From the very inception of the sport in the early 1980’s, it was clear that the one-plank concept was ideal for attacking gnarly terrain and steep drops. More stable and easier to manage in difficult – or changing – conditions, the snowboard became the new tool of choice for many big mountain adventures. In fact, for many early freeride practitioners, it was a snowboard that got them into the backcountry in the first place!
Like the skiers, the snowboarders of the early 1990’s had their very own Alaska event in which to shine. Launched as the World Extreme Snowboarding Championships in 1992, the event soon morphed into the hugely popular King Of the Hill under visionary Nick Peralta’s guidance. Here too, the start list for these event events reads like a list of snowboarding royalty: Matt Goodwill, Shaun Palmer, Steve Klassen, Julie Zell, Tina Basich, Anthonin Lieutaghi and Axel Pauporté.
It was just a matter of time before the two disciplines would join forces…
But it took a Swiss-Brit entrepreneur by the name of Nicolas Hale-Woods to make it happen. Launched in the winter of 1996, the Verbier Extreme was originally strictly a snowboard contest. But all that changed in 2004 when ten of the world’s top two-planked freeriders were invited to participate. The event was never the same again.

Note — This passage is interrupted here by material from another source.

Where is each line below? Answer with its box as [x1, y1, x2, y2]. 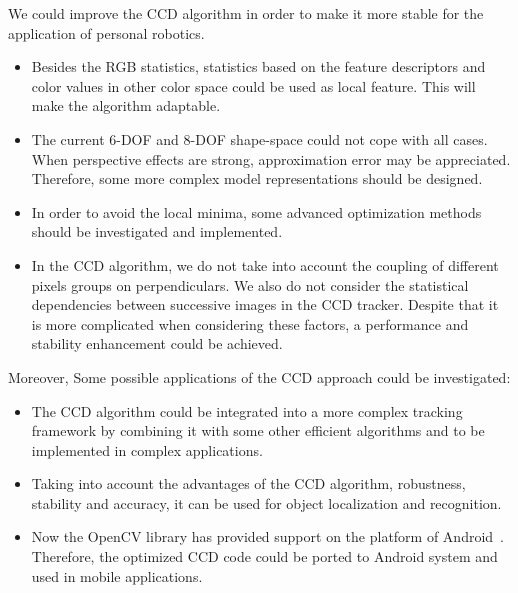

Today, FWT Management SA, a company based in Lutry/Switzerland oversees an annual world ski and snowboard circuit – the Freeride World Tour – that travels from Japan to Canada, the Pyrenees and the Alps with the final event in Verbier. The very cream of the proverbial riders crop – skiers and snowboarders, men and women – all vie for participation in this prestigious event. "The development since 1996 has gone beyond our expectations,” says Hale-Woods. “It’s a great event. But more importantly, the success of the FWT Junior and FWT Qualifier series, with over 130 events and 4,000 licenced riders wordwide is what gives a true dimension to the sport”.